Saved entries
------
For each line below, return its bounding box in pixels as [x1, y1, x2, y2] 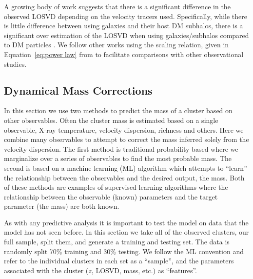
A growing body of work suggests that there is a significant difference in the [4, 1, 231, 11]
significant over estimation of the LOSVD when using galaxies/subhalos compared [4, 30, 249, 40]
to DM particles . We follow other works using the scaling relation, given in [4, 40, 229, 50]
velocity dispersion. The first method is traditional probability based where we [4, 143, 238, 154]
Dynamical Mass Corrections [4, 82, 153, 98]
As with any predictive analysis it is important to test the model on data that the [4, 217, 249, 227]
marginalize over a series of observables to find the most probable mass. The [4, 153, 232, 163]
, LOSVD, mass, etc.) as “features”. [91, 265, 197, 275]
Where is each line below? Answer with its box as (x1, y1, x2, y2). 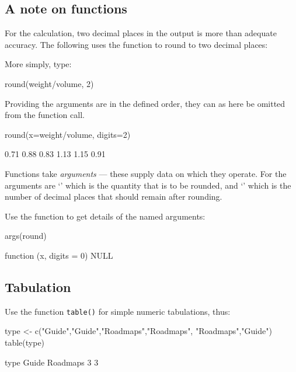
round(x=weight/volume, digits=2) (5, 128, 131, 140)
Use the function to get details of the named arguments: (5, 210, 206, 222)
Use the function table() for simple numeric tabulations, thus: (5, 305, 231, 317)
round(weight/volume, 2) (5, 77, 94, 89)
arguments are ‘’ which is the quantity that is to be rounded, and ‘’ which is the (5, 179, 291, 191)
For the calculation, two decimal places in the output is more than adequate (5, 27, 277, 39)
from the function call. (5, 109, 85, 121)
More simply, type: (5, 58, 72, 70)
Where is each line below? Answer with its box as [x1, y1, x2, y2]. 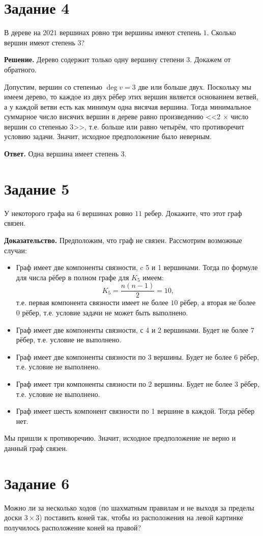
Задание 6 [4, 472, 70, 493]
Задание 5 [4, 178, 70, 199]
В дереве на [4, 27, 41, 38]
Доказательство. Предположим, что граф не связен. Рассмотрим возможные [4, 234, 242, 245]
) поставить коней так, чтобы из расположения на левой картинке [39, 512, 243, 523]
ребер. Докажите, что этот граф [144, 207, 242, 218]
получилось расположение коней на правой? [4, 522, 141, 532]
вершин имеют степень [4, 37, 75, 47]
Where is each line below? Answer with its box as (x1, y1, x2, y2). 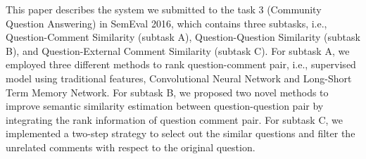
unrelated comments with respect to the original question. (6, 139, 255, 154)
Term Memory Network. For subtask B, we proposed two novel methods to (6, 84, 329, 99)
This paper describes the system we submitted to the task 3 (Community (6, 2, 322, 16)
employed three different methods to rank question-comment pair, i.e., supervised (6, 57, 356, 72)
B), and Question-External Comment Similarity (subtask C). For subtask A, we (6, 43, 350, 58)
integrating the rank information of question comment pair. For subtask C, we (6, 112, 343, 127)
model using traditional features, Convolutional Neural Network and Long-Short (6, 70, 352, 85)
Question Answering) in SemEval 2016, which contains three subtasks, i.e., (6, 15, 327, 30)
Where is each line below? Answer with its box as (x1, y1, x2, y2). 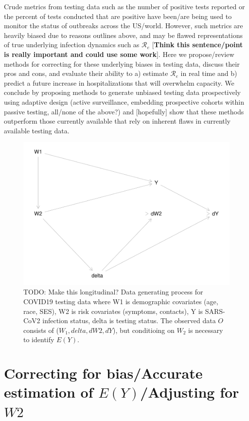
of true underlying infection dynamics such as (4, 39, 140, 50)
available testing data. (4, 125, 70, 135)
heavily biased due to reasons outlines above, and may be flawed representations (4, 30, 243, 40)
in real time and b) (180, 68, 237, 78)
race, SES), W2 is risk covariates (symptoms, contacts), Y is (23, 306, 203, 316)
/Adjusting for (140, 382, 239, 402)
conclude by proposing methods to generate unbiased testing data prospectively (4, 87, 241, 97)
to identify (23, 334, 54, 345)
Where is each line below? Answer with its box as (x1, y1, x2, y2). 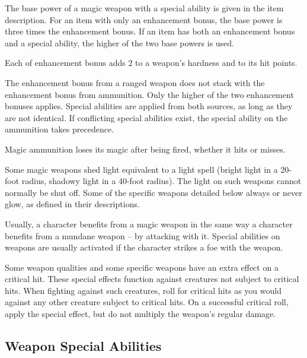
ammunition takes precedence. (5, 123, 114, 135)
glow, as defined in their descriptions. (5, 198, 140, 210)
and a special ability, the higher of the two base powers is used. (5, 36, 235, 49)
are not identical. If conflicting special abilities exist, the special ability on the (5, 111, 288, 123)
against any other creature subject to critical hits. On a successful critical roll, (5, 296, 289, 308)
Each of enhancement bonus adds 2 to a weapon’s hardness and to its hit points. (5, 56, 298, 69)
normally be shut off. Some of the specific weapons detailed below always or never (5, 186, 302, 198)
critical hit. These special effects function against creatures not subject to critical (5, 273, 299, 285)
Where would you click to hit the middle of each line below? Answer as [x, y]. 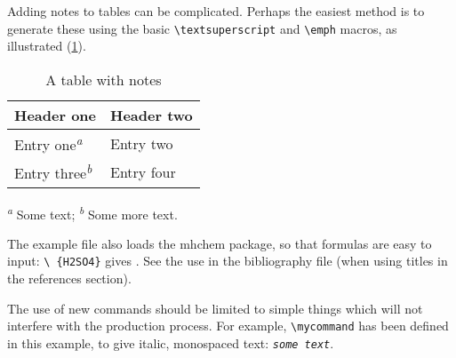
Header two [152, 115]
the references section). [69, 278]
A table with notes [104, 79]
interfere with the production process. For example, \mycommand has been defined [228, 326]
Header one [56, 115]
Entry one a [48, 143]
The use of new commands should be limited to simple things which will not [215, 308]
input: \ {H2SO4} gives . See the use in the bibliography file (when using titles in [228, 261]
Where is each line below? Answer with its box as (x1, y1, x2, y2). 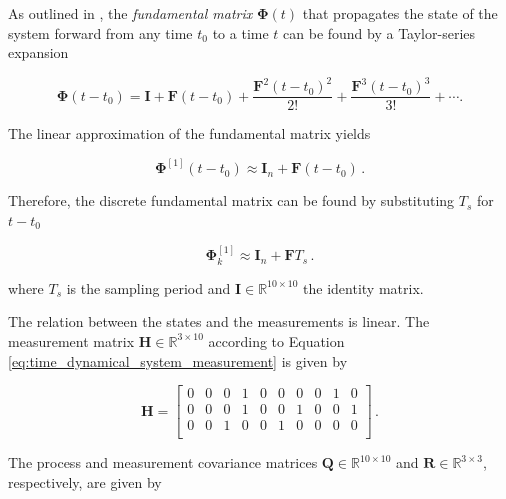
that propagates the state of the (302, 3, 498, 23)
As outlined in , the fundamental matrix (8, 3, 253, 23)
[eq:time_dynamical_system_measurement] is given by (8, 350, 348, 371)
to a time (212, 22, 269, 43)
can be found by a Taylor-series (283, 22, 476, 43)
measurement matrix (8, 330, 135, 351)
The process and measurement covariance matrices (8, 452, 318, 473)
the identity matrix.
------
- WORK TO BE COMPLETED: Go through the entries and copy every line with "subject".

- ANSWER FOR THE TASK:
against any other creature subject to critical hits. On a successful critical roll, (5, 296, 289, 308)
critical hit. These special effects function against creatures not subject to critical (5, 273, 299, 285)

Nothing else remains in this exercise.